State’s Rights, Republicans and Romney!

Excuse me if I’m confused.  My father was a Republican, and I grew up a Democrat in a Buckhead home in which the mention of  Thomas Dewey’s stinging defeat by Harry S. Truman was never allowed. Like many American boys, I had a hero-worship admiration for DDE (Dwight David Eisenhower), the man who had led the crushing defeat of Nazi Germany, and the man who keep my father from harm’s way in the Korean UN police action; though in retrospect both Truman and he left unfinished business on the table. I was always taught that Republicans were conservative, constitutional and eminently reasonable people, and I enjoyed the weekly “Eve and Charlie Show” (Sen. Everett Dirksen R, IL, and Rep. Charles Halleck, R, IN) and at times felt myself comfortable in the company of both Gov. Nelson Rockefeller R, NY and Sen. Barry Goldwater, R, AZ, that is, in the company of their thought.  I even found strength in the vision and enthusiasm of Pres. Ronald Reagan, R, CA, though I often disagreed with his policies. And I’ve met a good number of prominent Republican, including many of the senior staff of CFTR, Reagan’s think tank, Lyn Nofsinger and Barbara Buchanan included. As President of Childers & Sullivan, Inc., I worked for men of integrity on both sides of the political spectrum and even served to manage fund raising and political opinion research in 1978 for Republican gubernatorial candidate Guy Hunt, who would later become Alabama’s first Republican Governor since Reconstruction.
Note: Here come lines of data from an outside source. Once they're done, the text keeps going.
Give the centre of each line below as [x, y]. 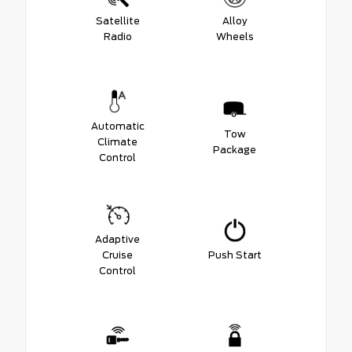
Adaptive [117, 239]
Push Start [235, 255]
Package [235, 149]
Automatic [117, 126]
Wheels [235, 36]
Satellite [117, 20]
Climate [117, 141]
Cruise [117, 255]
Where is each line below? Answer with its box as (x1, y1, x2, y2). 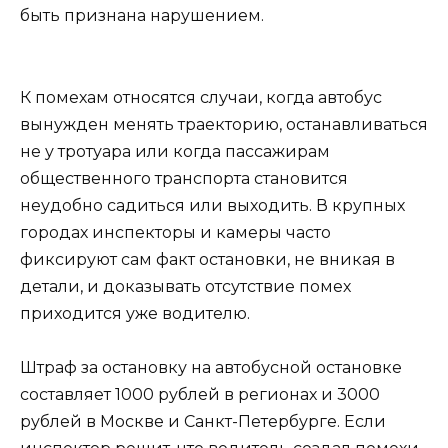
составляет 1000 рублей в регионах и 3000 (20, 385, 380, 405)
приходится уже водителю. (20, 303, 250, 323)
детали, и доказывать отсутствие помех (20, 276, 351, 296)
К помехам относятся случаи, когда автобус (20, 87, 382, 107)
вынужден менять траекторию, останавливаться (20, 114, 428, 134)
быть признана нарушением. (20, 6, 264, 26)
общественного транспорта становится (20, 168, 348, 188)
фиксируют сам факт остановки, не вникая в (20, 249, 395, 269)
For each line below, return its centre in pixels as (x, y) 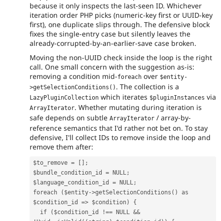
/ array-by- (173, 117)
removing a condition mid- (74, 76)
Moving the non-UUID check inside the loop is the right (121, 57)
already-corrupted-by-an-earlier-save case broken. (113, 43)
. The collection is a (147, 86)
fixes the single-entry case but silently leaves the (110, 34)
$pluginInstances (177, 97)
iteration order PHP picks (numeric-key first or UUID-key (121, 15)
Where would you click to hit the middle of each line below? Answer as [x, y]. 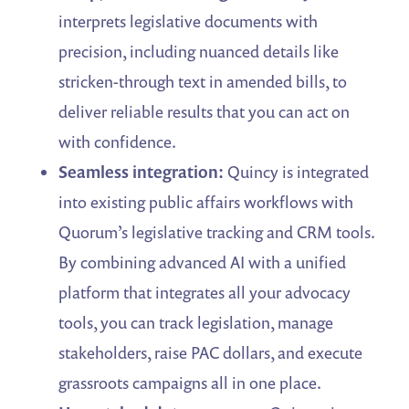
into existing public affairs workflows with [206, 202]
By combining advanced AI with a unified [203, 262]
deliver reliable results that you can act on [204, 112]
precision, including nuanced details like [199, 52]
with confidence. [118, 142]
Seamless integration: [142, 172]
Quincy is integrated [297, 172]
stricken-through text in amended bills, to [203, 82]

There’s a point to this name dropping, which I will soon present, but it is important to note that I am a conservative southern Democrat, and yet I have found men and ideas of value across the aisle, as it were. As a “Blue Dog” Democrat, I have long admired the mutual admiration that Republicans have for the Tenth Amendment of the US Constitution, though in practical terms, inside the beltway, that Amendment seems to lose hold of their voting hand; it seems somehow less important to elected Republicans than when they pump their hand in emphasis on it, in acclamation of it, on the stump when campaigning.

For your consideration and edification:

Amendment 10:

“The powers not delegated to the United States by the Constitution, nor prohibited by it to the States, are reserved to the States respectively, or to the people.”

To me, the most important phrase of the 10th Amendment is the last, “…or to the people”

Here now we come to the point of this essay, the bizarre rebuke by Republicans of a candidate for the Republican Party’s nomination for President, Mitt Romney.

Consider this. If the people of a state have rights that transcend the written language of the Constitution, and if they choose to exercise those rights, it that act not the very fulfillment of that last phrase of the 10th Amendment of the US Constitution? If a State Government, and its Governor, duly elected by those people, feels compelled, by demand of the people and in fulfillment of that state’s constitution, to offer a plebiscite on a controversial issue and that issue is approved by a majority of the voting citizens of that state, isn’t that how federalism is supposed to work?   The will of the people is acknowledged by the State Government in which those people reside, and absent any conflict with the enumerated rights of all US citizens found in the US Constitution, that people’s will becomes the law of that State.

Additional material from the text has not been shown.